Feat/step3p5 moe swiglustep by LJ-underdog · Pull Request #2887 · ROCm/aiter

LJ-underdog · 2026-04-23T21:34:06Z

Motivation

Technical Details

Test Plan

Test Result

Submission Checklist

Look over the contributing guidelines at https://github.com/ROCm/ROCm/blob/develop/CONTRIBUTING.md#pull-requests.

…n support Four bugs fixed in the BF16 no-quant CK 2-stage MoE path on gfx950 (MI350X): 1. Force block_m=128 to select V3 CK kernel V1 kernel (block_m=16/64) produces wrong results for inter_dim>192 on gfx950 due to tile misalignment.

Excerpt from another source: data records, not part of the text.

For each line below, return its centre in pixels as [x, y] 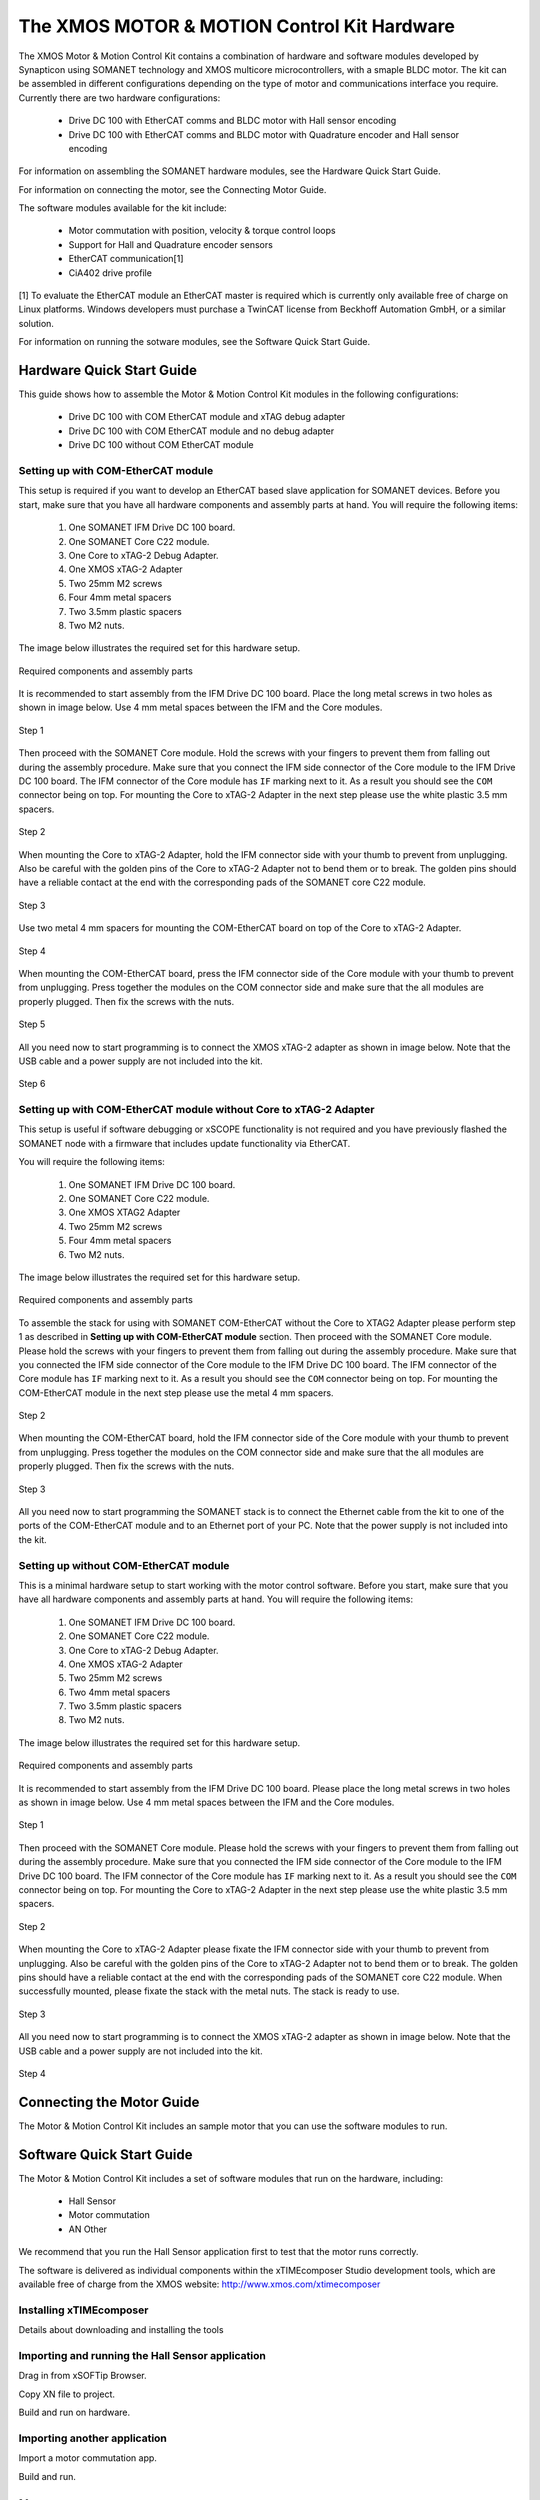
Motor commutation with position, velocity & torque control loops [202, 231]
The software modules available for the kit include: [122, 208]
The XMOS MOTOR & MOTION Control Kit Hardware [236, 26]
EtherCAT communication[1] [126, 259]
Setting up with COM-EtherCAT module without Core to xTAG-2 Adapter [196, 1110]
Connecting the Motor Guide [109, 2101]
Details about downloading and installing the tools [121, 2330]
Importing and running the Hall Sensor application [142, 2355]
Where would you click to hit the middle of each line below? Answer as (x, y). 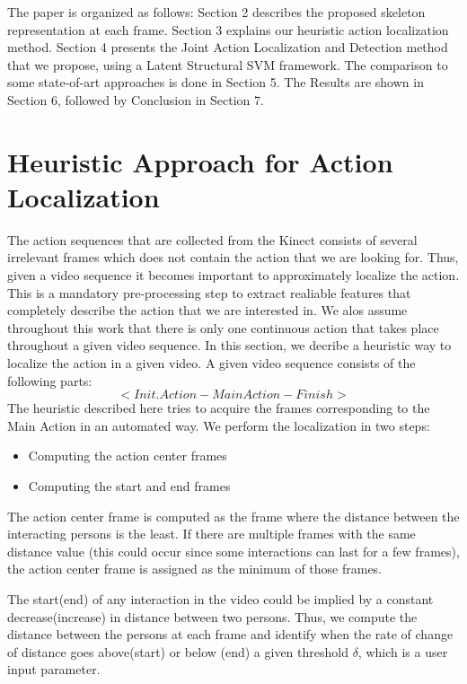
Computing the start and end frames (129, 486)
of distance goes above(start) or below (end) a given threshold (178, 651)
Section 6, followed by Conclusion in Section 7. (136, 99)
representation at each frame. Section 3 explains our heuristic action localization (228, 29)
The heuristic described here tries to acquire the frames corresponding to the (219, 408)
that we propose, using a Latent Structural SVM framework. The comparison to (228, 64)
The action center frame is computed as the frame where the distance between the (233, 516)
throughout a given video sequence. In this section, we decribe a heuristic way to (229, 345)
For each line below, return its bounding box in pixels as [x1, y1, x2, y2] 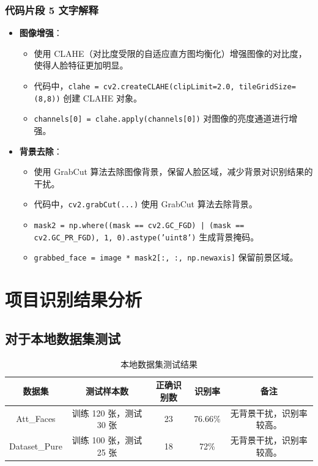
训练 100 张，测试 [72, 434, 142, 446]
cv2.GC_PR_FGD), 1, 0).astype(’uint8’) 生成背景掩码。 [34, 230, 259, 243]
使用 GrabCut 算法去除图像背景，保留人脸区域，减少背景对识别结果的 [34, 165, 313, 178]
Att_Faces [16, 412, 56, 425]
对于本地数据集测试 [5, 328, 120, 347]
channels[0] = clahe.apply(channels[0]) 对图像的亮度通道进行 [34, 112, 289, 125]
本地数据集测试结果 [120, 357, 198, 370]
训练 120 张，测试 [72, 406, 142, 419]
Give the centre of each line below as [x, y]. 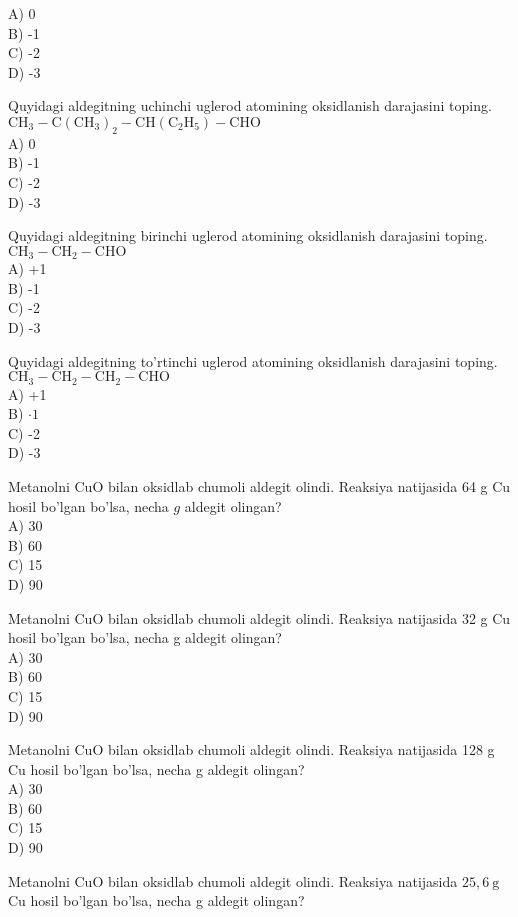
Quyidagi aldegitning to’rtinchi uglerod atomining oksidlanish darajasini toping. [253, 360]
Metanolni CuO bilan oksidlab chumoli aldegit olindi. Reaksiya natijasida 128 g [251, 749]
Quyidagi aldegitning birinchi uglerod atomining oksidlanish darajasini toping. [248, 235]
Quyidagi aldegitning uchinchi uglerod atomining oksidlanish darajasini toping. [250, 105]
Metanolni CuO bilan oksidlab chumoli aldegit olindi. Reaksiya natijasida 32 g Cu [259, 617]
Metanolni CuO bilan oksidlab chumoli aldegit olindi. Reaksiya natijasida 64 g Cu [259, 485]

Extend workaround to cover both preshuffle_on and preshuffle_off paths. 2. Fix preshuffle mode for swiglustep+no-quant in JIT build _infer_preshuffle_modes() now compiles both preshuffle variants for the swiglustep activation. Fix _build_moe_variant() to pass --preshuffle flag for all kernel types (not just fp4x2). 3. Disable CustomAllreduce on gfx950 tp>=2 CustomAllreduce produces NaN on gfx950 multi-GPU; disable it in parallel_state.py. Add SwigluStep Python support in fused_moe.py: - swiglustep(gate, up, limit=7.0): silu(gate).clamp(max=7) * up.clamp(±7) - torch_moe_act(), torch_moe_stage1(): SwigluStep branches - Exclude SwigluStep from flydsl path (no kernel implementation) Verified: cos_sim=0.999989 for T=1,4,32,128,512 on gfx950 (E=288, K=8, model_dim=2048, inter_dim=640, bf16 no-quant, preshuffle_on) Co-Authored-By: Jun Lin <junlin12@amd.com>

Add SwigluStep (sigmoid-gated with ±7 clamp) as a new activation type for the CK 2-stage MoE kernel, required by Step-3.5-Flash routed experts. Changes: - csrc/include/aiter_enum.h: add SwigluStep=3 to ActivationType enum - csrc/include/rocm_ops.hpp: expose SwigluStep to Python via pybind11 - csrc/ck_gemm_moe_2stages_codegen/gemm_moe_ck2stages.cu: replace boolean !activation hack with explicit map_activation_to_ck_stage1() (old code: !SwigluStep(=3) = 0 = Gelu, wrong) remove !activation from stage2 (stage2 never runs activation) - csrc/ck_gemm_moe_2stages_codegen/gemm_moe_ck2stages_common.py: ActOP: bool -> int, add ACT_OP_MAP/ACT_OP_NAME dicts - csrc/ck_gemm_moe_2stages_codegen/gen_instances.py: add swiglustep to codegen loop (preshuffle_on + preshuffle_off) - aiter/ops/quant.py: add SwigluStep single-input fallback - aiter/utility/dtypes.py: fix str2ActivationType for CamelCase enum names - 3rdparty/composable_kernel: bump to commit with swiglustep_and_mul kernel branches in gridwise_moe_gemm.hpp (4 paths: quant/no-quant x MulRoutedWeight on/off) Verified: cos_sim=0.999989 for T=1,4,32,128,512 (H=2048,I=640,E=288,K=8, bf16, preshuffle_on) against torch_moe Python reference. Co-Authored-By: Jun Lin <junlin12@amd.com>

github-actions · 2026-04-23T21:34:40Z

🏷️ CI Guide

Runs automatically on every PR:

✅ Pre-checks (submodule verification, code formatting)
✅ Aiter op tests (gfx942 + gfx950)
✅ Triton tests on MI35X (only when aiter/ops/triton/** or related paths are changed)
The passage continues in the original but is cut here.